Python 3.10.12 (main, Jun 19 2023, 16:27:15) [Clang 13.0.0 ] on openbsd7
Type "help", "copyright", "credits" or "license" for more information.
>>> from bitwardentools import Client
>>> def api_key(loginpayload):
...     loginpayload.update(
...         {
...             "client_id": "user.eb76d2ac-528f-4189-8f5b-f200a6e6891e",
...             "client_secret": "oAI1704x6sLfxqVCsJkxtl1NrncUmz",
...             "scope": "api",
...             "grant_type": "client_credentials"
...         }
...     )
...     return loginpayload
... 
>>> Client('https://bitwarden.k8s.dev.example.com', 'username@example.com', 'password', authentication_cb=api_key)
<bitwardentools.client.Client object at 0xf43d4163fd0>
>>> Client('https://bitwarden.k8s.dev.example.com', authentication_cb=api_key)
Traceback (most recent call last):
  File "<stdin>", line 1, in <module>
  File "/home/username/.local/lib/python3.10/site-packages/bitwardentools/client.py", line 695, in __init__
    raise RunError("no email")
bitwardentools.client.RunError: no email
>>> Client('https://bitwarden.k8s.dev.example.com', 'username@example.com', authentication_cb=api_key)
Traceback (most recent call last):
  File "<stdin>", line 1, in <module>
  File "/home/username/.local/lib/python3.10/site-packages/bitwardentools/client.py", line 699, in __init__
    raise RunError("no password")
bitwardentools.client.RunError: no password

BTW, i have some bits to finish before an official release which includes this PR.

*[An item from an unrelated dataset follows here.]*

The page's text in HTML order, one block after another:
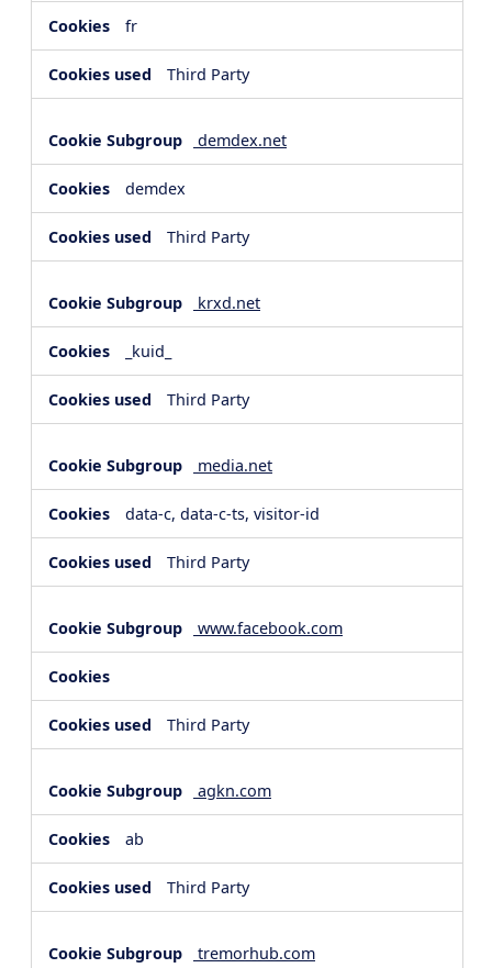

I'm aware of that and I've installed bitwardentools from here: https://github.com/corpusops/bitwardentools/archive/refs/tags/1.0.56.tar.gz

[commonism]

Email/Password is required for 2fa, pass empty strings for api key via cb. Not a beauty, but … consider this cosmetics.

[kiorky]

I'm aware of that and I've installed bitwardentools from here: https://github.com/corpusops/bitwardentools/archive/refs/tags/1.0.56.tar.gz

This isnt a release. Published release remain only on pypi.